• _What the exercise asks_
The result should be an exact copy of the entries below, free of pictures.

Collected data entries
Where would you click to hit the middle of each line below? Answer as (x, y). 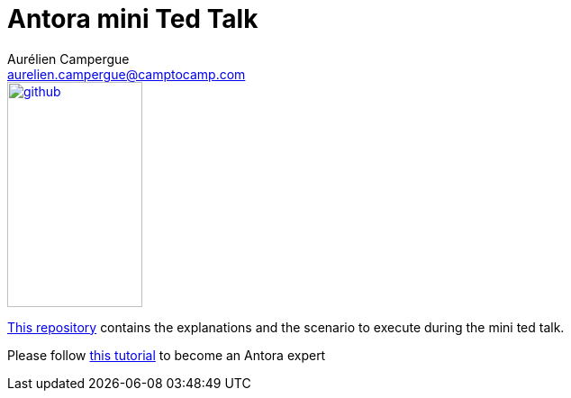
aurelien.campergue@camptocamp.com (127, 74)
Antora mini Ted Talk (133, 19)
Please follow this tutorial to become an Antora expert (167, 355)
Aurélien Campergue (68, 59)
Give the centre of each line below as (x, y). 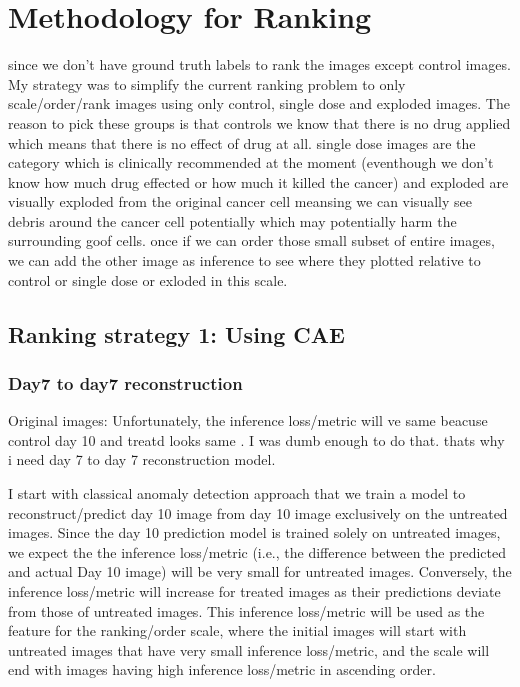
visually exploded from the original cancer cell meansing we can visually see (240, 201)
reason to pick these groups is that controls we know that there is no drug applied (259, 122)
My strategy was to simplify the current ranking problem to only (207, 83)
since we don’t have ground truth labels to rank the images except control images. (259, 64)
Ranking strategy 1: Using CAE (176, 333)
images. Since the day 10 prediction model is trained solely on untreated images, (254, 532)
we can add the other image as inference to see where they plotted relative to (244, 260)
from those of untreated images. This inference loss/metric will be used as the (246, 610)
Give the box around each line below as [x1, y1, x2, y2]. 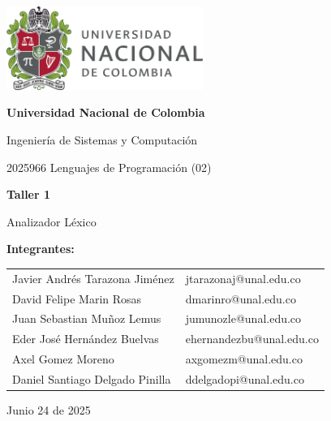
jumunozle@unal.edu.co [185, 310, 302, 327]
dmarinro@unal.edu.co [185, 290, 296, 307]
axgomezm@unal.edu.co [185, 350, 303, 367]
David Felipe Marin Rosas [12, 290, 142, 307]
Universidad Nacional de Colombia [6, 104, 205, 121]
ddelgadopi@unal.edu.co [185, 370, 304, 387]
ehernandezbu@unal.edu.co [185, 330, 319, 347]
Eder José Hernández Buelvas [12, 330, 159, 347]
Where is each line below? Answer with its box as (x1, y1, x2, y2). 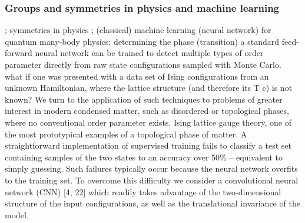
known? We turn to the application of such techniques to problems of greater (5, 93, 283, 105)
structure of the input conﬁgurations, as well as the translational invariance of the (5, 197, 300, 209)
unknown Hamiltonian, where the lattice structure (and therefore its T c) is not (5, 81, 293, 94)
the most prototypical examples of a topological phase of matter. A (5, 127, 247, 140)
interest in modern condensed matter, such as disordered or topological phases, (5, 104, 289, 117)
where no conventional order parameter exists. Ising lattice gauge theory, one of (5, 116, 291, 128)
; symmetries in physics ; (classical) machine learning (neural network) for (5, 24, 271, 36)
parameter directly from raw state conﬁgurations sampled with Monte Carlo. (5, 58, 281, 70)
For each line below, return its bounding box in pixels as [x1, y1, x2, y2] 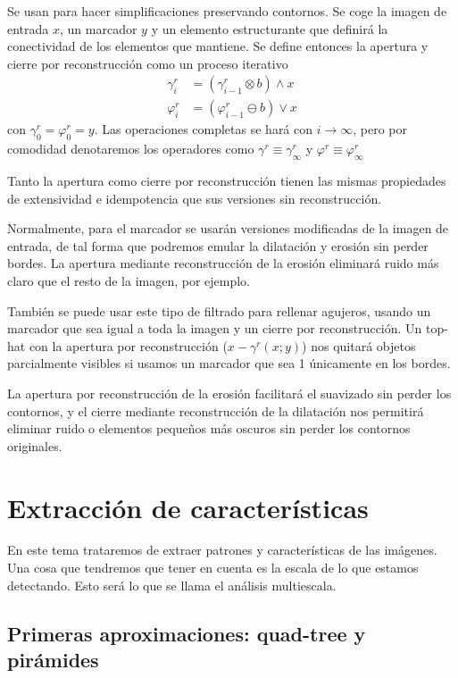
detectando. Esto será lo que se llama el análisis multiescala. [7, 575, 337, 594]
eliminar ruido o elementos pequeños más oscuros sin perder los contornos [7, 419, 411, 438]
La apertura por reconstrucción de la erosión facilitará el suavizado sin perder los [7, 383, 452, 402]
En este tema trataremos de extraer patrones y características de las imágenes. [7, 540, 437, 559]
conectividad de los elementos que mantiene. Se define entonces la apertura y [7, 37, 429, 55]
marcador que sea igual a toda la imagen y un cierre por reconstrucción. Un [7, 319, 422, 338]
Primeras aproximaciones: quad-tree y [7, 619, 366, 647]
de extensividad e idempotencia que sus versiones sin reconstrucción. [7, 188, 382, 207]
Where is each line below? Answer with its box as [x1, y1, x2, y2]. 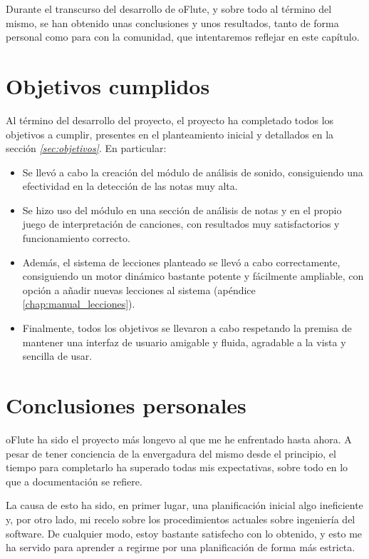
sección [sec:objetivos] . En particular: [6, 141, 167, 156]
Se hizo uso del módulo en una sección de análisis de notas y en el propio [22, 202, 342, 217]
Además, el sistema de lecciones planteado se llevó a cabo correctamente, [22, 254, 341, 269]
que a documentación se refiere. [6, 473, 142, 488]
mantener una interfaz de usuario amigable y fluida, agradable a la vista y [22, 334, 346, 349]
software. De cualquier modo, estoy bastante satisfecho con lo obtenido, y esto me [6, 525, 363, 540]
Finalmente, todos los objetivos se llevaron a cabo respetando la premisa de [22, 321, 352, 336]
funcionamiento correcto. [22, 231, 130, 246]
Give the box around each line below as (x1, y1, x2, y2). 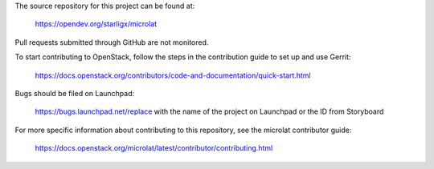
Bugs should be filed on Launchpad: (14, 88, 135, 98)
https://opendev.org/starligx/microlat (35, 19, 158, 29)
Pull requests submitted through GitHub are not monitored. (14, 37, 209, 47)
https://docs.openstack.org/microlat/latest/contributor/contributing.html (35, 143, 273, 153)
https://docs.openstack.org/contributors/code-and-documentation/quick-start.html (35, 70, 311, 80)
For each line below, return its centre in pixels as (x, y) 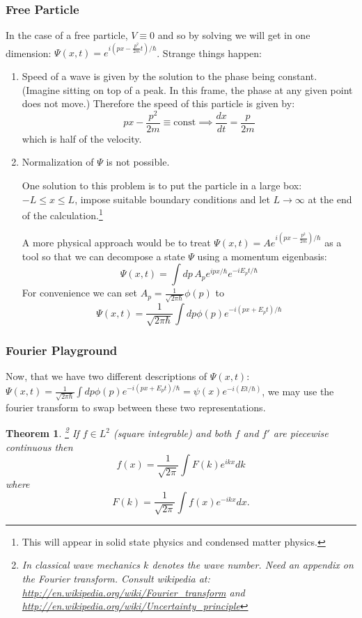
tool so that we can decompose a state (103, 256)
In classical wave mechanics (81, 565)
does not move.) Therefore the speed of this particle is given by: (158, 103)
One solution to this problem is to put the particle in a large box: (162, 185)
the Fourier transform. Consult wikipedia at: (116, 579)
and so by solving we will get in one (234, 35)
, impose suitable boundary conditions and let (172, 199)
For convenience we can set (79, 293)
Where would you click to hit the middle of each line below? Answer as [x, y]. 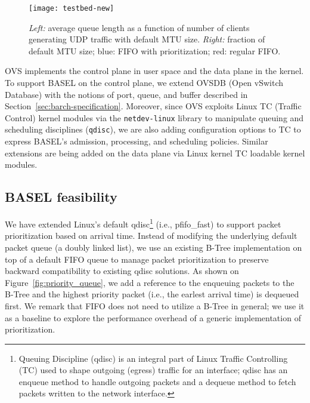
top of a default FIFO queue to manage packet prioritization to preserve [137, 259]
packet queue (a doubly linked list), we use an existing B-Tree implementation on [154, 247]
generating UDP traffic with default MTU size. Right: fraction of [147, 39]
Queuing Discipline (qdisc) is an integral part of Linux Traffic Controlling [153, 358]
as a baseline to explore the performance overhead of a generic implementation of [153, 317]
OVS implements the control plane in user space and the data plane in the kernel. [154, 71]
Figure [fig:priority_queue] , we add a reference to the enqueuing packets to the [150, 282]
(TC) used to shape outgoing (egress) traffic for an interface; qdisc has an [153, 370]
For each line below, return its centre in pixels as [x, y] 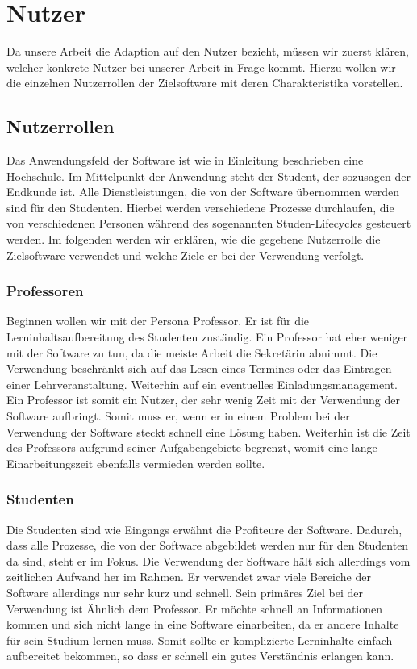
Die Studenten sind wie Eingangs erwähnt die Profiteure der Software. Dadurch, [204, 529]
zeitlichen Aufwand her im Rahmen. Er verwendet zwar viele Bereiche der [189, 577]
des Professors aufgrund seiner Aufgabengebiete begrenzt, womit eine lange [192, 447]
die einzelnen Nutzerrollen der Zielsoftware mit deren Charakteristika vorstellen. [205, 83]
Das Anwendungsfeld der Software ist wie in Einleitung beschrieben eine [185, 160]
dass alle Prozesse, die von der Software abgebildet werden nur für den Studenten [208, 545]
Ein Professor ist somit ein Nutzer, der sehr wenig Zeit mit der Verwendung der [203, 400]
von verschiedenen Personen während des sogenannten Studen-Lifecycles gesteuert [209, 223]

• _Result of this task_
Where would you click to hit the middle of each line below? Answer as (x, y). 
aurelien.campergue@camptocamp.com (127, 74)
Antora mini Ted Talk (133, 19)
Please follow this tutorial to become an Antora expert (167, 355)
Aurélien Campergue (68, 59)
Give the centre of each line below as (x, y). 
visually exploded from the original cancer cell meansing we can visually see (240, 201)
reason to pick these groups is that controls we know that there is no drug applied (259, 122)
My strategy was to simplify the current ranking problem to only (207, 83)
since we don’t have ground truth labels to rank the images except control images. (259, 64)
Ranking strategy 1: Using CAE (176, 333)
images. Since the day 10 prediction model is trained solely on untreated images, (254, 532)
we can add the other image as inference to see where they plotted relative to (244, 260)
from those of untreated images. This inference loss/metric will be used as the (246, 610)
Give the box around each line below as [x1, y1, x2, y2]. 
jumunozle@unal.edu.co [185, 310, 302, 327]
dmarinro@unal.edu.co [185, 290, 296, 307]
axgomezm@unal.edu.co [185, 350, 303, 367]
David Felipe Marin Rosas [12, 290, 142, 307]
Universidad Nacional de Colombia [6, 104, 205, 121]
ddelgadopi@unal.edu.co [185, 370, 304, 387]
ehernandezbu@unal.edu.co [185, 330, 319, 347]
Eder José Hernández Buelvas [12, 330, 159, 347]
Where is each line below? Answer with its box as (x1, y1, x2, y2). 
known? We turn to the application of such techniques to problems of greater (5, 93, 283, 105)
structure of the input conﬁgurations, as well as the translational invariance of the (5, 197, 300, 209)
unknown Hamiltonian, where the lattice structure (and therefore its T c) is not (5, 81, 293, 94)
the most prototypical examples of a topological phase of matter. A (5, 127, 247, 140)
interest in modern condensed matter, such as disordered or topological phases, (5, 104, 289, 117)
where no conventional order parameter exists. Ising lattice gauge theory, one of (5, 116, 291, 128)
; symmetries in physics ; (classical) machine learning (neural network) for (5, 24, 271, 36)
parameter directly from raw state conﬁgurations sampled with Monte Carlo. (5, 58, 281, 70)
For each line below, return its bounding box in pixels as [x1, y1, x2, y2] 
detectando. Esto será lo que se llama el análisis multiescala. [7, 575, 337, 594]
eliminar ruido o elementos pequeños más oscuros sin perder los contornos [7, 419, 411, 438]
La apertura por reconstrucción de la erosión facilitará el suavizado sin perder los [7, 383, 452, 402]
En este tema trataremos de extraer patrones y características de las imágenes. [7, 540, 437, 559]
conectividad de los elementos que mantiene. Se define entonces la apertura y [7, 37, 429, 55]
marcador que sea igual a toda la imagen y un cierre por reconstrucción. Un [7, 319, 422, 338]
Primeras aproximaciones: quad-tree y [7, 619, 366, 647]
de extensividad e idempotencia que sus versiones sin reconstrucción. [7, 188, 382, 207]
Where is each line below? Answer with its box as [x1, y1, x2, y2]. 
sección [sec:objetivos] . En particular: [6, 141, 167, 156]
Se hizo uso del módulo en una sección de análisis de notas y en el propio [22, 202, 342, 217]
Además, el sistema de lecciones planteado se llevó a cabo correctamente, [22, 254, 341, 269]
que a documentación se refiere. [6, 473, 142, 488]
mantener una interfaz de usuario amigable y fluida, agradable a la vista y [22, 334, 346, 349]
software. De cualquier modo, estoy bastante satisfecho con lo obtenido, y esto me [6, 525, 363, 540]
Finalmente, todos los objetivos se llevaron a cabo respetando la premisa de [22, 321, 352, 336]
funcionamiento correcto. [22, 231, 130, 246]
Give the box around each line below as (x1, y1, x2, y2). 
Bugs should be filed on Launchpad: (14, 88, 135, 98)
https://opendev.org/starligx/microlat (35, 19, 158, 29)
Pull requests submitted through GitHub are not monitored. (14, 37, 209, 47)
https://docs.openstack.org/microlat/latest/contributor/contributing.html (35, 143, 273, 153)
https://docs.openstack.org/contributors/code-and-documentation/quick-start.html (35, 70, 311, 80)
For each line below, return its centre in pixels as (x, y) 
tool so that we can decompose a state (103, 256)
In classical wave mechanics (81, 565)
does not move.) Therefore the speed of this particle is given by: (158, 103)
One solution to this problem is to put the particle in a large box: (162, 185)
the Fourier transform. Consult wikipedia at: (116, 579)
and so by solving we will get in one (234, 35)
, impose suitable boundary conditions and let (172, 199)
For convenience we can set (79, 293)
Where would you click to hit the middle of each line below? Answer as [x, y]. 
top of a default FIFO queue to manage packet prioritization to preserve [137, 259]
packet queue (a doubly linked list), we use an existing B-Tree implementation on [154, 247]
generating UDP traffic with default MTU size. Right: fraction of [147, 39]
Queuing Discipline (qdisc) is an integral part of Linux Traffic Controlling [153, 358]
as a baseline to explore the performance overhead of a generic implementation of [153, 317]
OVS implements the control plane in user space and the data plane in the kernel. [154, 71]
Figure [fig:priority_queue] , we add a reference to the enqueuing packets to the [150, 282]
(TC) used to shape outgoing (egress) traffic for an interface; qdisc has an [153, 370]
For each line below, return its centre in pixels as [x, y] 
Die Studenten sind wie Eingangs erwähnt die Profiteure der Software. Dadurch, [204, 529]
zeitlichen Aufwand her im Rahmen. Er verwendet zwar viele Bereiche der [189, 577]
des Professors aufgrund seiner Aufgabengebiete begrenzt, womit eine lange [192, 447]
die einzelnen Nutzerrollen der Zielsoftware mit deren Charakteristika vorstellen. [205, 83]
Das Anwendungsfeld der Software ist wie in Einleitung beschrieben eine [185, 160]
dass alle Prozesse, die von der Software abgebildet werden nur für den Studenten [208, 545]
Ein Professor ist somit ein Nutzer, der sehr wenig Zeit mit der Verwendung der [203, 400]
von verschiedenen Personen während des sogenannten Studen-Lifecycles gesteuert [209, 223]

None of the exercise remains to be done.